**Directions:** From the line containing "What causes Earth’s" to the last line of the records below, repeat every line exactly and add nothing else.

[[ Excerpted records open ]]

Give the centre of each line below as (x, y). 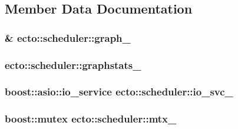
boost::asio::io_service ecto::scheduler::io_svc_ (119, 92)
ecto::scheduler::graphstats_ (73, 64)
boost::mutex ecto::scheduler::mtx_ (91, 119)
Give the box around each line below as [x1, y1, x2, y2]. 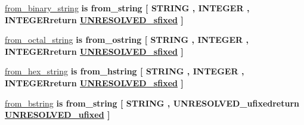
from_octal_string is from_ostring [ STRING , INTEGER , [5, 33, 249, 46]
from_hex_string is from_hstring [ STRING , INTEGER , [5, 65, 244, 77]
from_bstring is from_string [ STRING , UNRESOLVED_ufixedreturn [5, 96, 300, 109]
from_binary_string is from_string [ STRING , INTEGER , [5, 2, 250, 14]
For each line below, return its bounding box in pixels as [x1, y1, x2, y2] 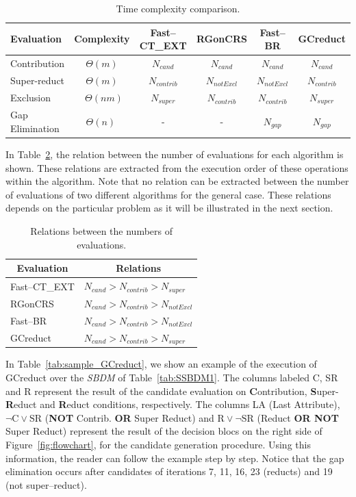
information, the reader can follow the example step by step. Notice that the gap [5, 450, 344, 465]
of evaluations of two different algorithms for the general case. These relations [5, 187, 331, 201]
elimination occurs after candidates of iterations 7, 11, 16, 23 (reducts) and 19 [5, 464, 333, 479]
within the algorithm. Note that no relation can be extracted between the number [5, 174, 349, 188]
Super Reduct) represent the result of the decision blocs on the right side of [5, 424, 322, 438]
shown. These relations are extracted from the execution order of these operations [5, 160, 348, 175]
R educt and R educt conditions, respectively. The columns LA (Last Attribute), [5, 397, 340, 411]
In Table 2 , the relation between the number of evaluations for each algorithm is [5, 147, 344, 162]
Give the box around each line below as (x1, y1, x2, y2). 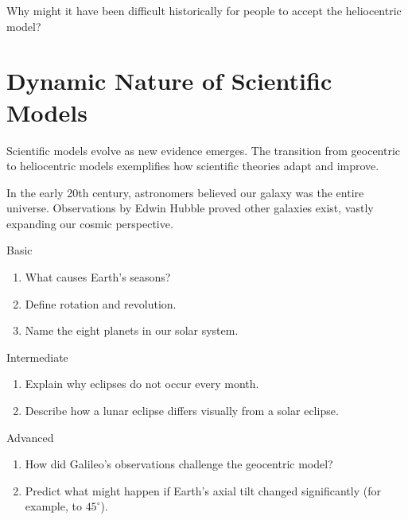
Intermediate (6, 348, 68, 365)
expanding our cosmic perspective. (6, 215, 173, 231)
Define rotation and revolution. (25, 295, 177, 312)
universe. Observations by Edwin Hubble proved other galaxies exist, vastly (6, 200, 374, 216)
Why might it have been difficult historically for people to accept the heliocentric (6, 2, 402, 18)
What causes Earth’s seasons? (25, 269, 171, 285)
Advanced (6, 429, 54, 445)
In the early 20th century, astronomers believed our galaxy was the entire (6, 184, 364, 200)

[[ Excerpted records closed ]]

**Answer to this task:**
What causes Earth’s seasons? (25, 269, 171, 285)
Advanced (6, 429, 54, 445)
In the early 20th century, astronomers believed our galaxy was the entire (6, 184, 364, 200)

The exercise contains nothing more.